*** Task input

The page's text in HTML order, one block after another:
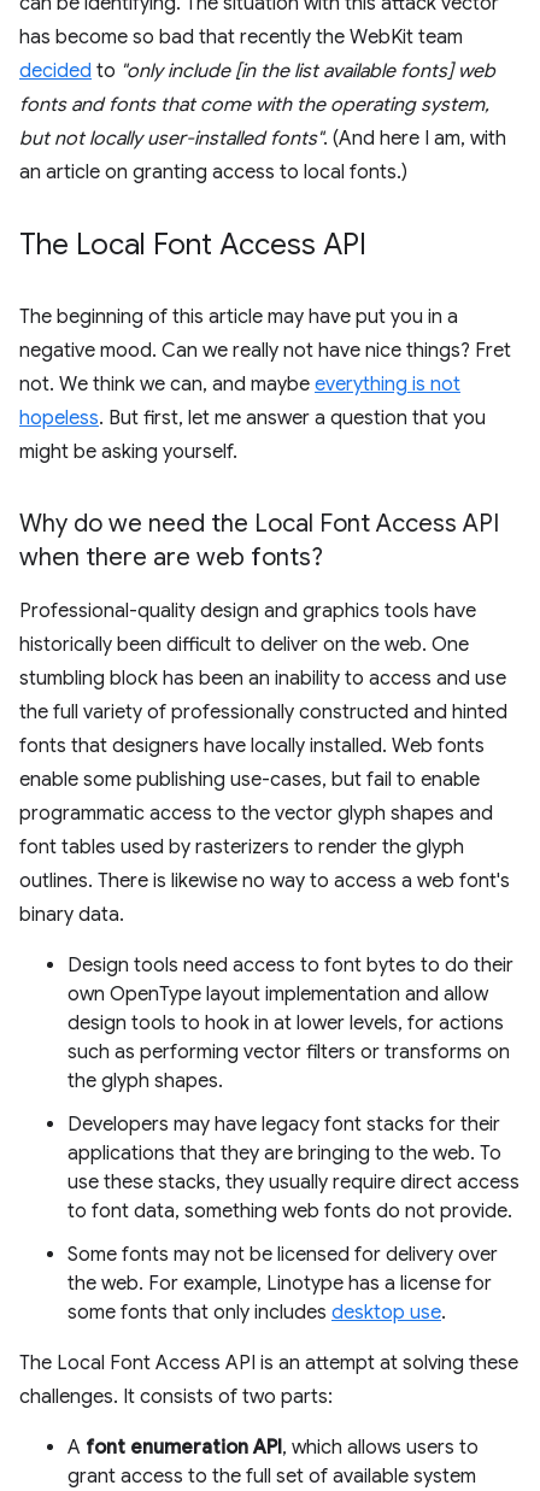
has become so bad that recently the WebKit team
decided to "only include [in the list available fonts] web
fonts and fonts that come with the operating system,
but not locally user-installed fonts". (And here I am, with
an article on granting access to local fonts.)
The Local Font Access API
The beginning of this article may have put you in a
negative mood. Can we really not have nice things? Fret
not. We think we can, and maybe everything is not
hopeless. But first, let me answer a question that you
might be asking yourself.
Why do we need the Local Font Access API
when there are web fonts?
Professional-quality design and graphics tools have
historically been difficult to deliver on the web. One
stumbling block has been an inability to access and use
the full variety of professionally constructed and hinted
fonts that designers have locally installed. Web fonts
enable some publishing use-cases, but fail to enable
programmatic access to the vector glyph shapes and
font tables used by rasterizers to render the glyph
outlines. There is likewise no way to access a web font's
binary data.
Design tools need access to font bytes to do their
own OpenType layout implementation and allow
design tools to hook in at lower levels, for actions
such as performing vector filters or transforms on
the glyph shapes.
Developers may have legacy font stacks for their
applications that they are bringing to the web. To
use these stacks, they usually require direct access
to font data, something web fonts do not provide.
Some fonts may not be licensed for delivery over
the web. For example, Linotype has a license for
some fonts that only includes desktop use.
The Local Font Access API is an attempt at solving these
challenges. It consists of two parts:
A font enumeration API, which allows users to
grant access to the full set of available system
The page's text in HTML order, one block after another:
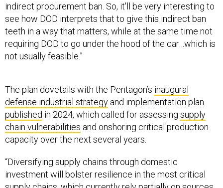
indirect procurement ban. So, it'll be very interesting to
see how DOD interprets that to give this indirect ban
teeth in a way that matters, while at the same time not
requiring DOD to go under the hood of the car…which is
not usually feasible.”
The plan dovetails with the Pentagon’s inaugural
defense industrial strategy and implementation plan
published in 2024, which called for assessing supply
chain vulnerabilities and onshoring critical production
capacity over the next several years.
“Diversifying supply chains through domestic
investment will bolster resilience in the most critical
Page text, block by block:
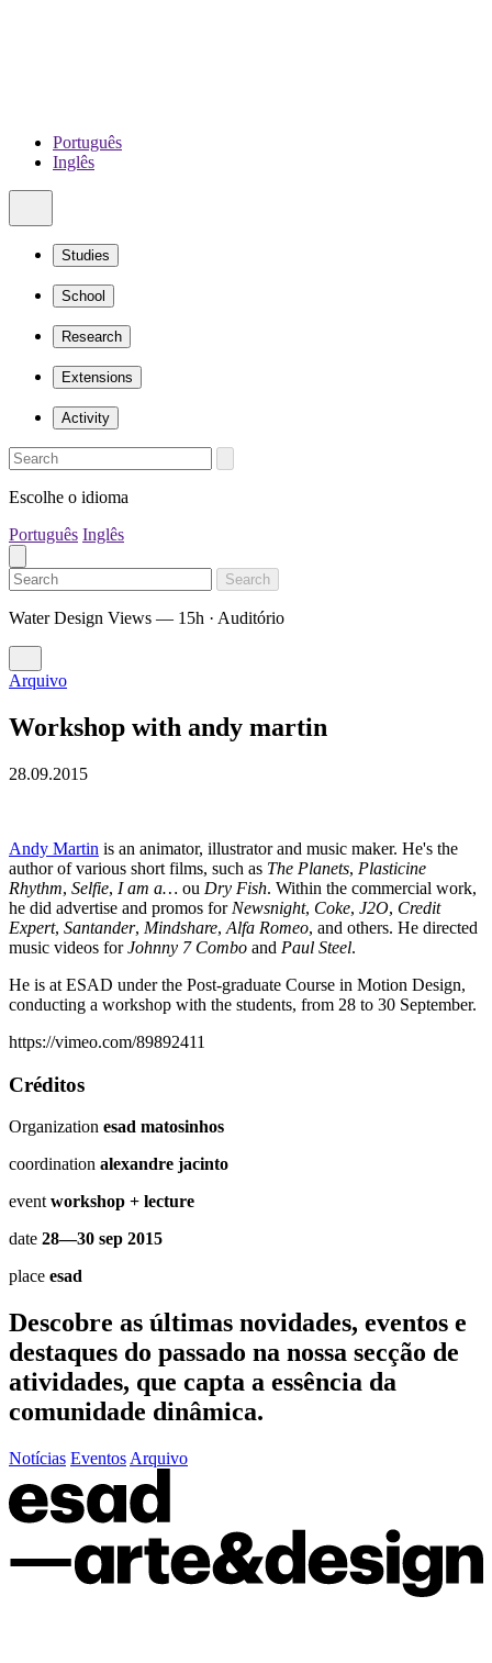
Português
Inglês
Studies
School
Research
Extensions
Activity
Escolhe o idioma
Português Inglês
Search
Water Design Views — 15h · Auditório
Arquivo
Workshop with andy martin
28.09.2015
Andy Martin is an animator, illustrator and music maker. He's the
author of various short films, such as The Planets, Plasticine
Rhythm, Selfie, I am a… ou Dry Fish. Within the commercial work,
he did advertise and promos for Newsnight, Coke, J2O, Credit
Expert, Santander, Mindshare, Alfa Romeo, and others. He directed
music videos forJohnny 7 Combo and Paul Steel.
He is at ESAD under the Post-graduate Course in Motion Design,
conducting a workshop with the students, from 28 to 30 September.
https://vimeo.com/89892411
Créditos
Organization esad matosinhos
coordination alexandre jacinto
event workshop + lecture
date 28—30 sep 2015
place esad
Descobre as últimas novidades, eventos e
destaques do passado na nossa secção de
atividades, que capta a essência da
comunidade dinâmica.
Notícias Eventos Arquivo
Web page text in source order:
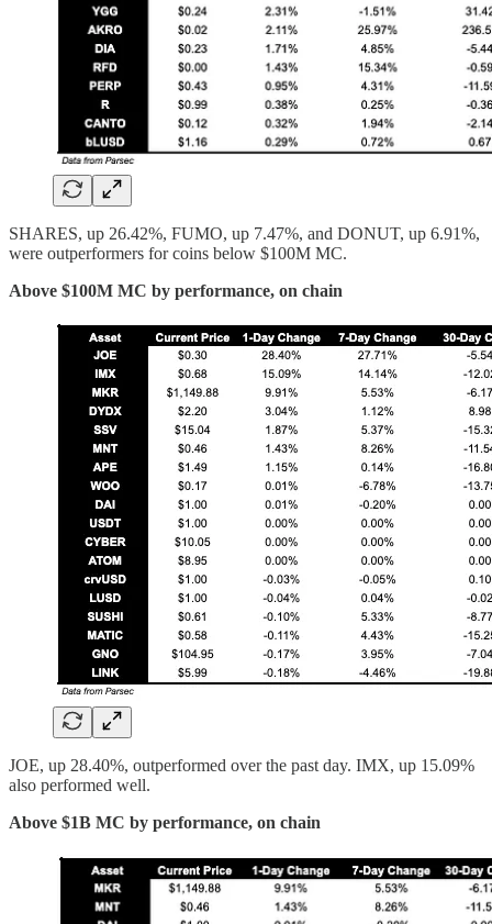
SHARES, up 26.42%, FUMO, up 7.47%, and DONUT, up 6.91%,
were outperformers for coins below $100M MC.
Above $100M MC by performance, on chain
JOE, up 28.40%, outperformed over the past day. IMX, up 15.09%
also performed well.
Above $1B MC by performance, on chain
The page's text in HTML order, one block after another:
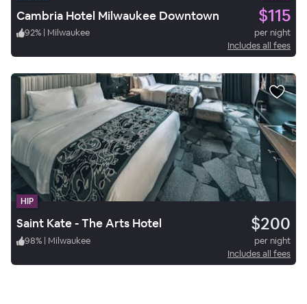
Cambria Hotel Milwaukee Downtown $115
92% | Milwaukee
per night
Includes all fees
HIP
Saint Kate - The Arts Hotel $200
98% | Milwaukee
per night
Includes all fees
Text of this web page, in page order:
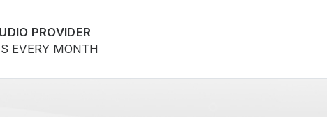
PROVIDER
EVERY MONTH
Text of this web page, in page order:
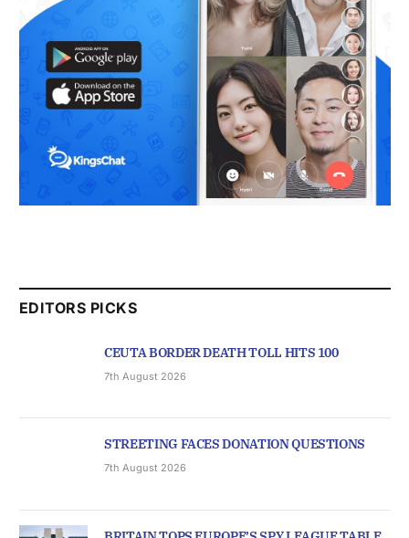
EDITORS PICKS
CEUTA BORDER DEATH TOLL HITS 100
7th August 2026
STREETING FACES DONATION QUESTIONS
7th August 2026
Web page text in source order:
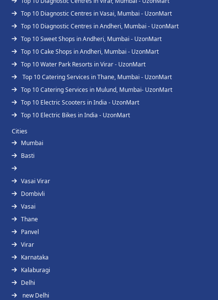
Top 10 Diagnostic Centres in Vasai, Mumbai - UzonMart
Top 10 Diagnostic Centres in Andheri, Mumbai - UzonMart
Top 10 Sweet Shops in Andheri, Mumbai - UzonMart
Top 10 Cake Shops in Andheri, Mumbai - UzonMart
Top 10 Water Park Resorts in Virar - UzonMart
Top 10 Catering Services in Thane, Mumbai - UzonMart
Top 10 Catering Services in Mulund, Mumbai- UzonMart
Top 10 Electric Scooters in India - UzonMart
Top 10 Electric Bikes in India - UzonMart
Cities
Mumbai
Basti
Vasai Virar
Dombivli
Vasai
Thane
Panvel
Virar
Karnataka
Kalaburagi
Delhi
new Delhi
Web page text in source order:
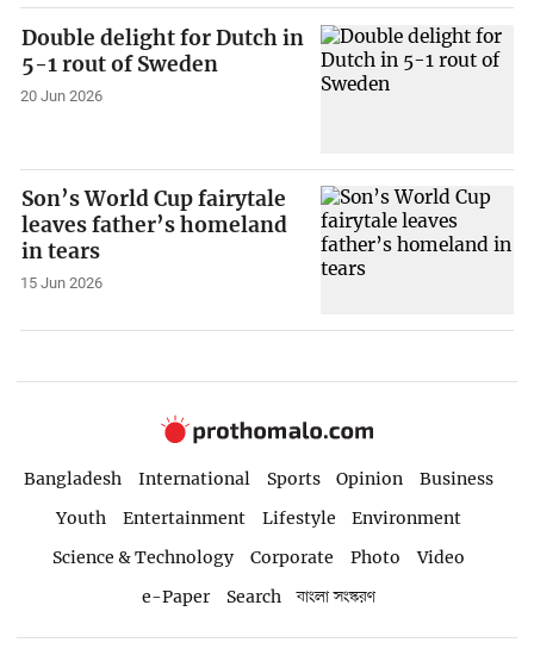
Double delight for Dutch in
5-1 rout of Sweden
20 Jun 2026
Son’s World Cup fairytale
leaves father’s homeland
in tears
15 Jun 2026
Bangladesh International Sports Opinion
Business
Youth
Entertainment Lifestyle
Environment
Science & Technology
Corporate Photo
Video
e-Paper
Search বাংলা সংস্করণ
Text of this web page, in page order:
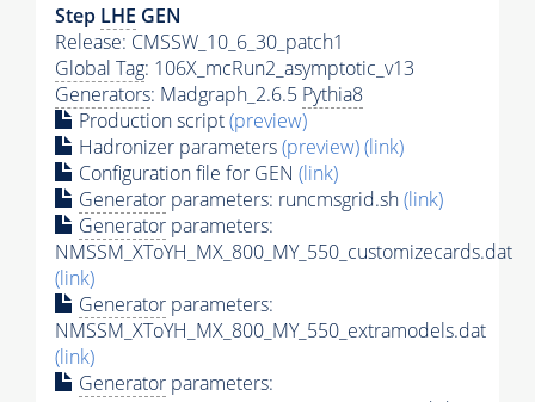
Step LHE GEN
Release: CMSSW_10_6_30_patch1
Global Tag: 106X_mcRun2_asymptotic_v13
Generators: Madgraph_2.6.5 Pythia8
Production script(preview)
Hadronizer parameters(preview)(link)
Configuration file for GEN (link)
Generator parameters: runcmsgrid.sh(link)
Generator parameters:
NMSSM_XToYH_MX_800_MY_550_customizecards.dat
(link)
Generator parameters:
NMSSM_XToYH_MX_800_MY_550_extramodels.dat
(link)
Generator parameters:
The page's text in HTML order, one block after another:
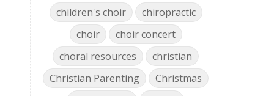
children's choir
chiropractic
choir
choir concert
choral resources
christian
Christian Parenting
Christmas
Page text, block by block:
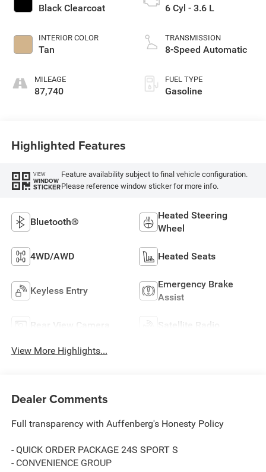
Black Clearcoat
INTERIOR COLOR
Tan
MILEAGE
87,740
6 Cyl - 3.6 L
TRANSMISSION
8-Speed Automatic
FUEL TYPE
Gasoline
Highlighted Features
VIEW
WINDOW
STICKER
Feature availability subject to final vehicle configuration.
Please reference window sticker for more info.
Bluetooth®
Heated Steering
Wheel
4WD/AWD Heated Seats
Keyless Entry
Emergency Brake
Assist
Rear View Camera Satellite Radio
View More Highlights...
Dealer Comments
Full transparency with Auffenberg's Honesty Policy
- QUICK ORDER PACKAGE 24S SPORT S
- CONVENIENCE GROUP
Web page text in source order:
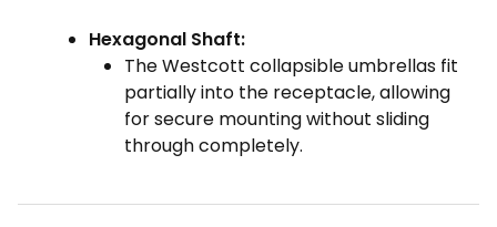
Hexagonal Shaft:
The Westcott collapsible umbrellas fit
partially into the receptacle, allowing
for secure mounting without sliding
through completely.
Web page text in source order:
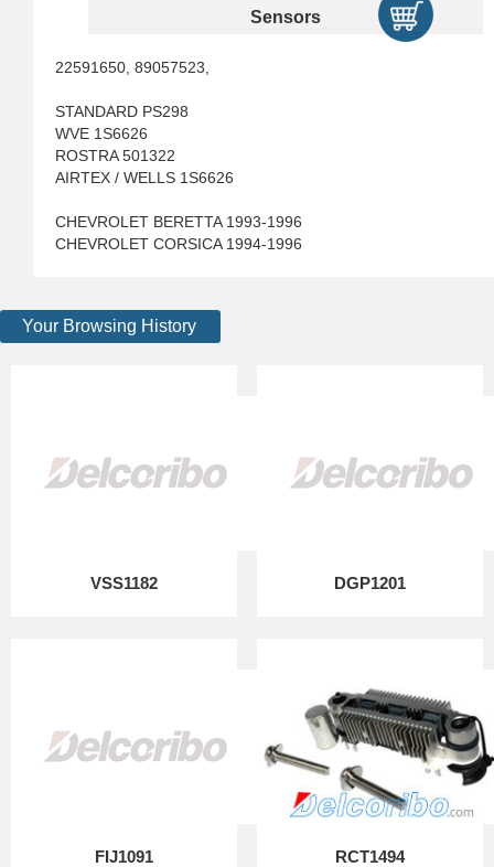
Sensors
22591650, 89057523,
STANDARD PS298
WVE 1S6626
ROSTRA 501322
AIRTEX / WELLS 1S6626
CHEVROLET BERETTA 1993-1996
CHEVROLET CORSICA 1994-1996
Your Browsing History
VSS1182 DGP1201
FIJ1091 RCT1494
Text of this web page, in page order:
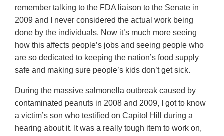
remember talking to the FDA liaison to the Senate in
2009 and I never considered the actual work being
done by the individuals. Now it’s much more seeing
how this affects people’s jobs and seeing people who
are so dedicated to keeping the nation’s food supply
safe and making sure people’s kids don’t get sick.
During the massive salmonella outbreak caused by
contaminated peanuts in 2008 and 2009, I got to know
a victim’s son who testified on Capitol Hill during a
hearing about it. It was a really tough item to work on,
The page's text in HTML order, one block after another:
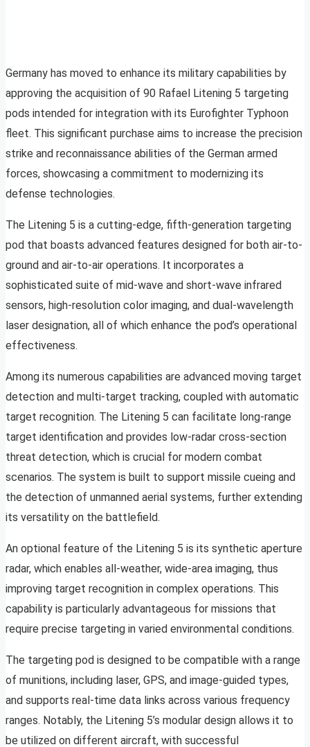
Germany has moved to enhance its military capabilities by
approving the acquisition of 90 Rafael Litening 5 targeting
pods intended for integration with its Eurofighter Typhoon
fleet. This significant purchase aims to increase the precision
strike and reconnaissance abilities of the German armed
forces, showcasing a commitment to modernizing its
defense technologies.
The Litening 5 is a cutting-edge, fifth-generation targeting
pod that boasts advanced features designed for both air-to-
ground and air-to-air operations. It incorporates a
sophisticated suite of mid-wave and short-wave infrared
sensors, high-resolution color imaging, and dual-wavelength
laser designation, all of which enhance the pod’s operational
effectiveness.
Among its numerous capabilities are advanced moving target
detection and multi-target tracking, coupled with automatic
target recognition. The Litening 5 can facilitate long-range
target identification and provides low-radar cross-section
threat detection, which is crucial for modern combat
scenarios. The system is built to support missile cueing and
the detection of unmanned aerial systems, further extending
its versatility on the battlefield.
An optional feature of the Litening 5 is its synthetic aperture
radar, which enables all-weather, wide-area imaging, thus
improving target recognition in complex operations. This
capability is particularly advantageous for missions that
require precise targeting in varied environmental conditions.
The targeting pod is designed to be compatible with a range
of munitions, including laser, GPS, and image-guided types,
and supports real-time data links across various frequency
ranges. Notably, the Litening 5’s modular design allows it to
be utilized on different aircraft, with successful
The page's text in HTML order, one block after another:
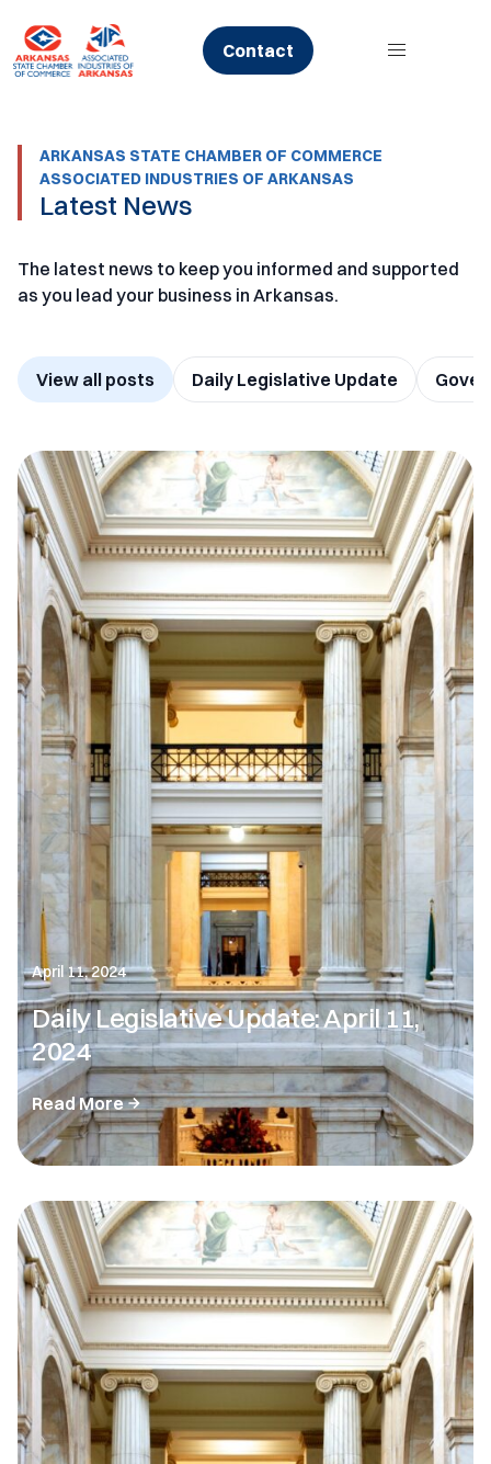
content
Contact
ARKANSAS STATE CHAMBER OF COMMERCE
ASSOCIATED INDUSTRIES OF ARKANSAS
Latest News
The latest news to keep you informed and supported
as you lead your business in Arkansas.
View all posts Daily Legislative Update
April 11, 2024
Daily Legislative Update: April 11,
2024
Read More
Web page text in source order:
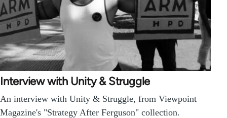
Interview with Unity & Struggle
An interview with Unity & Struggle, from Viewpoint
Magazine's "Strategy After Ferguson" collection.
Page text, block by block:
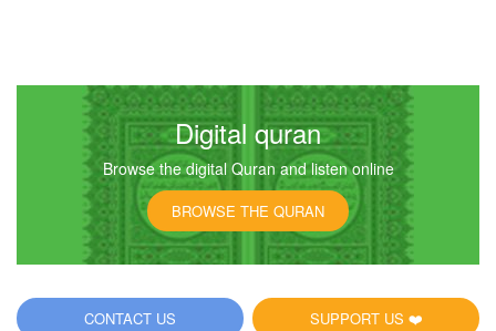
Digital quran
Browse the digital Quran and listen online
BROWSE THE QURAN
SUPPORT US ❤️
CONTACT US
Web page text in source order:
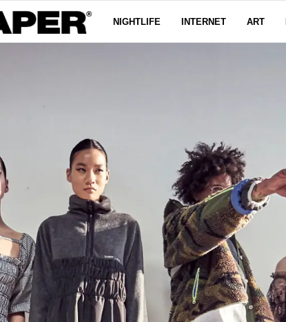
NIGHTLIFE INTERNET ART
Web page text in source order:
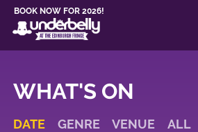
BOOK NOW FOR 2026!
WHAT'S ON
DATE GENRE VENUE ALL
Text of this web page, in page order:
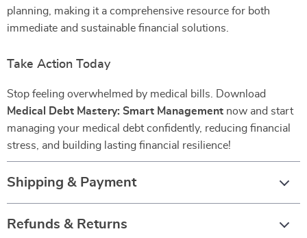
planning, making it a comprehensive resource for both
immediate and sustainable financial solutions.
Take Action Today
Stop feeling overwhelmed by medical bills. Download
Medical Debt Mastery: Smart Management now and start
managing your medical debt confidently, reducing financial
stress, and building lasting financial resilience!
Shipping & Payment
Refunds & Returns

******

» **Exercise aim**: The exact lines from the beginning of the data through the one that contains "but not locally" must be given again, both ends included, and pictures must be left out.

» **Exercise solution**:
The page's text in HTML order, one block after another:
has become so bad that recently the WebKit team
decided to "only include [in the list available fonts] web
fonts and fonts that come with the operating system,
but not locally user-installed fonts". (And here I am, with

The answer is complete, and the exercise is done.